#### Exercise directions:
What you return must be an exact copy of the lines in the listing below between the line holding "pone de relieve, que" and the line holding "que está focalizado", inclusive, and nothing more.

#### Records for the exercise:
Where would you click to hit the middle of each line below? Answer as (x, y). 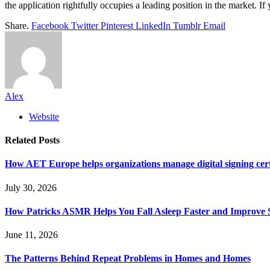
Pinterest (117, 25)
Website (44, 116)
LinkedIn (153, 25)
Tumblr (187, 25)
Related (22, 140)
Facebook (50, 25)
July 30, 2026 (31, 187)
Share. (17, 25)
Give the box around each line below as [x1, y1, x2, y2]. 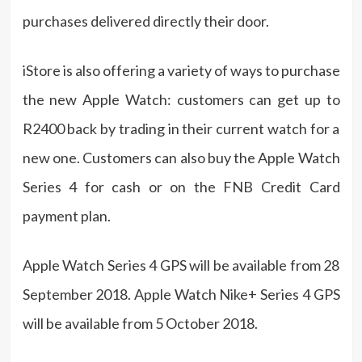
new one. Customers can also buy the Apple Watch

---

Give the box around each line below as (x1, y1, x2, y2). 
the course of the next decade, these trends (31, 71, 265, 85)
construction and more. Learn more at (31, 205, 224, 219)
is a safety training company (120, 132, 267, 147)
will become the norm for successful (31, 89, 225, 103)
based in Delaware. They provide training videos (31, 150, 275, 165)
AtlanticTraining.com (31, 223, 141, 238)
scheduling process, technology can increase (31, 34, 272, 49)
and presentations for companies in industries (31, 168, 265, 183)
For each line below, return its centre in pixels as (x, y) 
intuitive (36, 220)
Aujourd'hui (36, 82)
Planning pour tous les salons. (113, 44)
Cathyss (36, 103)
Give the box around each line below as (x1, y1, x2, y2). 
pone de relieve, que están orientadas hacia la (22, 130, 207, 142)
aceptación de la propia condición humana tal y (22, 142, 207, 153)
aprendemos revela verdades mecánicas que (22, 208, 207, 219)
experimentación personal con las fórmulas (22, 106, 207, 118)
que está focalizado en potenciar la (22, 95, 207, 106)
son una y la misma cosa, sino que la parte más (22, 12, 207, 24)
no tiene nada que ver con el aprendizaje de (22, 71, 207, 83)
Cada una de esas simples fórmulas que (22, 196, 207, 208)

#### Exercise response:
pone de relieve, que están orientadas hacia la (22, 130, 207, 142)
aceptación de la propia condición humana tal y (22, 142, 207, 153)
aprendemos revela verdades mecánicas que (22, 208, 207, 219)
experimentación personal con las fórmulas (22, 106, 207, 118)
que está focalizado en potenciar la (22, 95, 207, 106)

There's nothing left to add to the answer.